Zamari Oshay Walton (born May 31, 1999) is an American professional football defensive back for the Hamilton Tiger-Cats of the Canadian Football League (CFL). Walton previously played college football for the Georgia Tech Yellow Jackets and the Ole Miss Rebels. He has also had a stint with the Los Angeles Chargers of the National Football League (NFL).

== College career ==
Walton played college football for the Georgia Tech Yellow Jackets from 2018 to 2022 and the Ole Miss Rebels in 2023. He redshirted his first year after he appeared in four games and recorded four tackles. The following season Walton played in all 12 games and started in 11, recording 29 tackles and three pass breakups. He started in all 10 games in 2020 and made his first interception against Syracuse and finished the season with 37 tackles, two interceptions and five pass breakups. Against the Notre dame Fighting Irish, he returned a 93-yard fumble return for the longest fumble return in Georgia Tech history. In 2021, Walton appearing in 10 games and started in 6, recording 19 tackles and his first sack. In his last year at Georgia Tech, he played in all 12 games, totaling 36 tackles, one interception and six pass deflections.

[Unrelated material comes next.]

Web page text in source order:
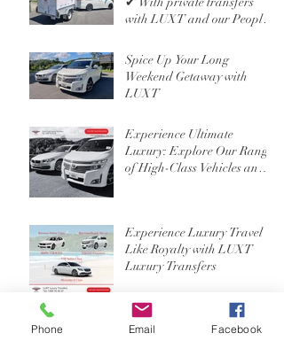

For his final year of eligibility, Walton transferred to the University of Mississippi. In 13 games, he tallied 38 tackles, two interceptions and seven pass deflections.

===Statistics===

College statistics
| Year | Team | Games | Tackles |  |  |  |  | Interceptions |  |  |  | Fumbles |  |  |
| GP | Solo | Ast | Cmb | TfL | Sck | Int | Yds | TD | PD | FR | FF | TD |
| 2018 | Georgia Tech | 4 | 3 | 1 | 4 | 0 | 0.0 | 0 | 0 | 0 | 3 | 0 | 0 | 0 |
| 2019 | Georgia Tech | 12 | 23 | 6 | 29 | 0 | 0.0 | 0 | 0 | 0 | 3 | 0 | 0 | 0 |
| 2020 | Georgia Tech | 10 | 24 | 13 | 37 | 1 | 0.0 | 2 | 14 | 0 | 5 | 1 | 0 | 1 |
| 2021 | Georgia Tech | 10 | 13 | 6 | 19 | 2 | 1.0 | 0 | 0 | 0 | 0 | 0 | 0 | 0 |
| 2022 | Georgia Tech | 12 | 24 | 12 | 36 | 0 | 0.0 | 1 | -8 | 0 | 6 | 0 | 0 | 0 |
| 2023 | Ole Miss | 13 | 23 | 15 | 38 | 4 | 0.0 | 2 | 0 | 0 | 7 | 0 | 1 | 0 |
| Career |  | 61 | 110 | 53 | 163 | 7 | 1.0 | 5 | 6 | 0 | 24 | 1 | 1 | 1 |

== Professional career ==

Pre-draft measurables
| Height | Weight | Arm length | Hand span | Wingspan | 40-yard dash | 10-yard split | 20-yard split | 20-yard shuttle | Three-cone drill | Vertical jump | Broad jump | Bench press |
| 6 ft 1+3⁄8 in (1.86 m) | 188 lb (85 kg) | 30+1⁄2 in (0.77 m) | 9+7⁄8 in (0.25 m) | 6 ft 2 in (1.88 m) | 4.52 s | 1.58 s | 2.60 s | 4.35 s | 6.90 s | 34.5 in (0.88 m) | 10 ft 1 in (3.07 m) | 11 reps |
All values from Pro Day

=== Los Angeles Chargers ===
After not being selected in the 2024 NFL draft, Walton signed with the Los Angeles Chargers as an undrafted free agent. He was waived by the team on August 27.

=== Hamilton Tiger-Cats ===
On January 30, 2025, the Hamilton Tiger-Cats signed Walton. On June 1, he was placed on the practice roster ahead of the 2025 season. He made his CFL debut on August 16, starting at boundary cornerback against the Saskatchewan Roughriders, where he recorded three tackles. He played in two regular season games where he had seven defensive tackles.